If transactional applications characterized by very frequent small transactions add or change one or more records (insert / update), in the case of analytical systems opposite picture - the largest load is created relatively rare but serious samples (select) the hundreds of thousands and millions of records, often with groups and calculation of totals (so-called units). Write operations wherein a low, often less than 1% of the total. And often you record large blocks (bulk load). It should be noted that the analytical sample is one important feature - they usually contain only a few fields. On average, in the analytic SQL-user request them rarely more than 7-8. This is due to the fact that the human mind is unable to properly absorb information more than 5-7 sections.

However, what happens if you choose, for example, only 3 fields from the table, in which there are only 50? Due to progressive data storage in traditional DBMS (required, as we remember, for frequent operations to add new entries to the accounting systems) will be read completely all lines completely with all fields. This means that no matter whether we need only 50 fields or 3, with the disc in any case they are read entirely, passed through the disk controller, input and output to the processor, which has only necessary to take away request. Unfortunately, the channels of disk IO are usually the main limiter performance analytical systems. As a result, the effectiveness of traditional RDBMS in the performance of this query can be reduced by 10-15 times because of the imminent reading unnecessary data. And Moore's Law on the rate of input-output disk drives much weaker than the speed of processors and amount of memory. So, apparently, the situation will only get worse.

To solve this problem are called columnar DBMS. The basic idea of columnar database - it can store data in rows, as do traditional DBMS, and on columns. This means that from the point of view of SQL-client data is typically represented as a table, but a table is physically these plurality of columns, each of which is essentially a table of one field. At the same physical disk space value of one field are stored one after the other - something like this:

[A1, A2, A3], [B1, B2, B3], [C1, C2, C3], etc.

This data organization leads to the fact that when the select which featured only three fields of 50 fields in the table, the disc will be physically read only 3 columns. This means that the load on the input-output channel will be about 50/3 = 17 times smaller than if the same in traditional database query.

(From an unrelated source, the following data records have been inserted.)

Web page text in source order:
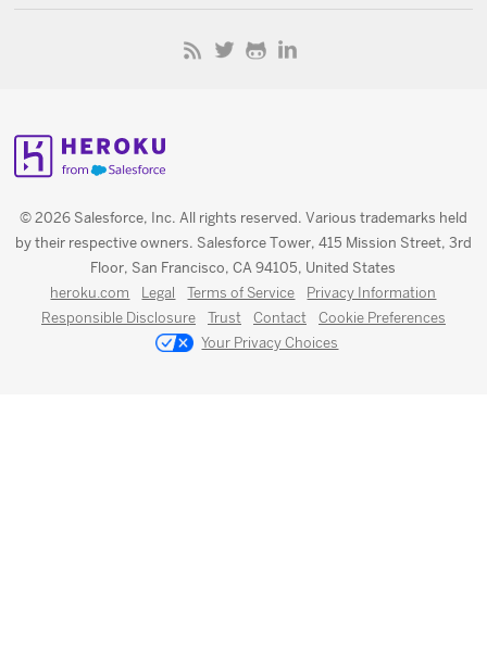
© 2026 Salesforce, Inc. All rights reserved. Various trademarks held
by their respective owners. Salesforce Tower, 415 Mission Street, 3rd
Floor, San Francisco, CA 94105, United States
heroku.com Legal Terms of Service
Privacy Information
Responsible Disclosure
Trust Contact
Cookie Preferences
Your Privacy Choices
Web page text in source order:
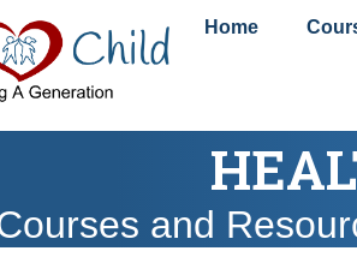
Home
and
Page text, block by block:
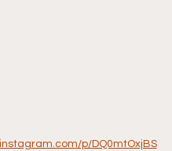
p/DQ0mtOxjBS
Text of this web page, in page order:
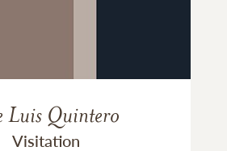
Luis Quintero
Visitation
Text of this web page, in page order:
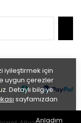
iyileştirmek için
uygun çerezler
Detaylı bilgiye
sayfamızdan
Anladım

In addition, when columnar data storage appears a great opportunity to greatly compress the data as a single column of the table data is generally of the same type can not be said about the line. Compression algorithms may be different. Here is an example of one of them - the so-called Run-Length Encoding (RLE):

If we have a table with 100 million records, made within one year, in the column "Date" will actually be stored for no more than 366 possible values, as of the year no more than 366 days (including leap years). So we can 100 million sorted values in this field is replaced by 366 pairs of values of the form <date, the number of times> and store them on disk in this form. Thus they will occupy approximately 100 thousand. Times less space, which also contributes to the query performance.

From a developer's perspective, columnar DBMS usually correspond ACID and support largely SQL-99 standard.

Resume

Columnar DBMS designed to solve the problem of inefficiency of traditional databases in analytical systems and systems in the vast majority of operations such as 'read'. They allow for cheaper and less powerful hardware to get a speed boost query performance at 5, 10 and sometimes even 100 times, while, thanks to compression, the data on the disk will take 5-10 times less than in the case of traditional DBMS.

In columnar DBMS there are disadvantages - they are slow to write, not suitable for transactional systems, and as a rule, because of the "youth" have a number of limitations to the developer who is used to the development of traditional DBMS.

Columnar DBMS usually used in analytical systems class business intelligence (ROLAP) and analytical data warehouse (data warehouses). And the amount of data can be quite large - there are examples on 300-500TB and even cases with> 1PB of data.